== DATA LISTING

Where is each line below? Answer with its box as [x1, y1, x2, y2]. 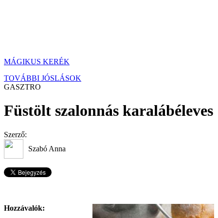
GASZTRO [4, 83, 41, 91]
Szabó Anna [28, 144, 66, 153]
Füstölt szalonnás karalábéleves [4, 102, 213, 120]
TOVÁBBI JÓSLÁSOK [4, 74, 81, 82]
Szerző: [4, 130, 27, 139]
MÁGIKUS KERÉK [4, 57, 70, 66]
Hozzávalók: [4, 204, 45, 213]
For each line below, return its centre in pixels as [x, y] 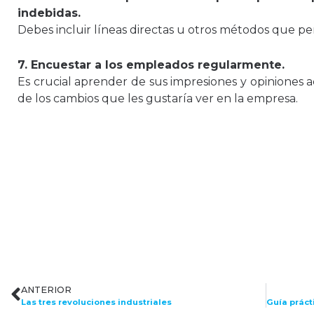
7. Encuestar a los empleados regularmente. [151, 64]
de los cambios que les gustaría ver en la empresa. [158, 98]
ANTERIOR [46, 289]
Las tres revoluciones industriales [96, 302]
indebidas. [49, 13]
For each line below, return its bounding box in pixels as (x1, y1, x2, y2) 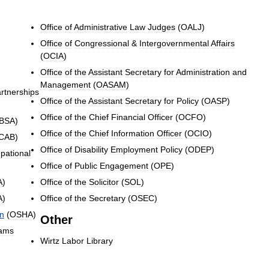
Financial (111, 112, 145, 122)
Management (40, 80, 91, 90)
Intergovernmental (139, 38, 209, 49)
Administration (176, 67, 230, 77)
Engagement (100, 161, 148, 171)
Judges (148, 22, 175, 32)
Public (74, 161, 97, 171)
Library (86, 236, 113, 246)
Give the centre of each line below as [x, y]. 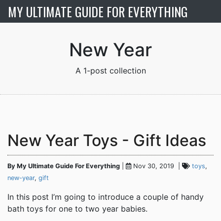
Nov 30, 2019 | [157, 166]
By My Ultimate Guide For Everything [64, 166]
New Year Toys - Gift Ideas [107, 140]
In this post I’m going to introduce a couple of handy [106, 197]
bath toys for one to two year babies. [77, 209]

====

(REQUIRED ACTION) Retyping should start at the first line of the data above and stop after the line with "Las tres revoluciones industriales [96, 302]", and no picture should be included.

(EXERCISE RESULT)
Where is each line below? Answer with its box as [x1, y1, x2, y2]. 
GASZTRO [4, 83, 41, 91]
Szabó Anna [28, 144, 66, 153]
Füstölt szalonnás karalábéleves [4, 102, 213, 120]
TOVÁBBI JÓSLÁSOK [4, 74, 81, 82]
Szerző: [4, 130, 27, 139]
MÁGIKUS KERÉK [4, 57, 70, 66]
Hozzávalók: [4, 204, 45, 213]
For each line below, return its centre in pixels as [x, y] 
7. Encuestar a los empleados regularmente. [151, 64]
de los cambios que les gustaría ver en la empresa. [158, 98]
ANTERIOR [46, 289]
Las tres revoluciones industriales [96, 302]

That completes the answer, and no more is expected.